The U.S. response to the earthquakes has been focused on humanitarian aid first, with nearly $235 million in humanitarian assistance provided to date and an additional $115 million in private funding pledged to help victims, as well as the establishment of a 100-bed emergency “Turn-key” field hospital by the U.S. Department of Defense in Hatay. But beyond the pressing humanitarian needs, there is also the awareness of the importance of preserving the area’s rich culture, including the intangible cultural heritage to which Chef Ebru has devoted enormous effort.
The Cultural Heritage Center (CHC) in the U.S. Department of State’s Bureau of Educational and Cultural Affairs has been tracking the damage to cultural heritage from the start and is working with regional and international partners to assist.

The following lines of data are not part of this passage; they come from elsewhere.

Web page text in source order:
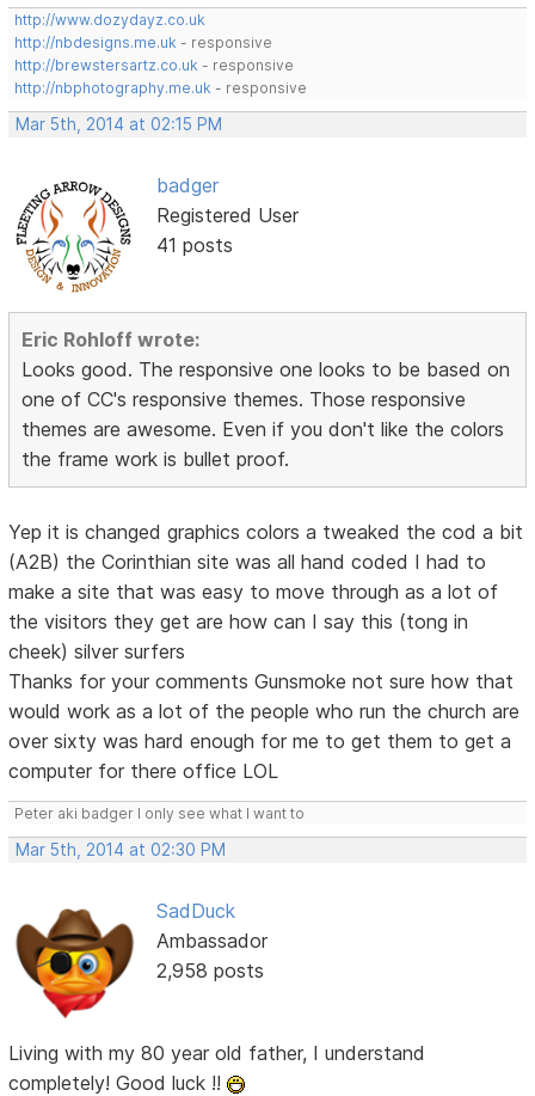
http://www.dozydayz.co.uk
http://nbdesigns.me.uk - responsive
http://brewstersartz.co.uk - responsive
http://nbphotography.me.uk - responsive
Mar 5th, 2014 at 02:15 PM
badger
Registered User
41 posts
Eric Rohloff wrote:
Looks good. The responsive one looks to be based on
one of CC's responsive themes. Those responsive
themes are awesome. Even if you don't like the colors
the frame work is bullet proof.
Yep it is changed graphics colors a tweaked the cod a bit
(A2B) the Corinthian site was all hand coded I had to
make a site that was easy to move through as a lot of
the visitors they get are how can I say this (tong in
cheek) silver surfers
Thanks for your comments Gunsmoke not sure how that
would work as a lot of the people who run the church are
over sixty was hard enough for me to get them to get a
computer for there office LOL
Peter aki badger I only see what I want to
Mar 5th, 2014 at 02:30 PM
SadDuck
Ambassador
2,958 posts
Living with my 80 year old father, I understand
completely! Good luck !!

“Recovery of tangible and intangible cultural heritage plays a vital role in bolstering the resilience of communities following a disaster,” the office says. “We are working with partners in the region to identify opportunities to aid heritage recovery and demonstrate U.S. respect for the rich history, traditions, and diversity of the affected communities.”
CHC’s Ambassadors Fund for Cultural Preservation has supported earthquake recovery efforts following past disasters like those in Nepal (2015), Mexico (2017), and Albania (2019). International expertise developed in these and other projects will be an asset for recovery in Türkiye and Syria in the coming years.
What Happens Next
When Chef Ebru thinks about what makes Mardin and the region special, she of course goes back to the food.

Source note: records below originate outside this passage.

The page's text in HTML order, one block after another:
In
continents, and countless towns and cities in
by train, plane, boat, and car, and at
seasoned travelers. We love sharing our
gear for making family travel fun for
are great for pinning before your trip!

“Each cuisine has its own unique flavors, stories, and rituals,” she says. “But I think it is the blending of local products and traditional methods that makes that cuisine unique. The best material to give the flavor of the cuisine is the local products of that region.”
It is that blend of local products and tradition among the people she’s been helping and the ones she’s helping now that makes her latest social project so important. She credits her IVLP exchange on “Addressing Refugee and Migration Challenges” in 2018 with giving her best practices to apply to her ongoing work on social gastronomy to projects with refugees, which no doubt is more vital today.
“This is the disaster of the century,” she says. “We have a lot of people lost. People’s lives changed overnight. We face a process that cannot be easily recovered. However, the important thing is that we learned what solidarity and nationality mean here. Despite that we are overcoming this challenging time together, as a nation.”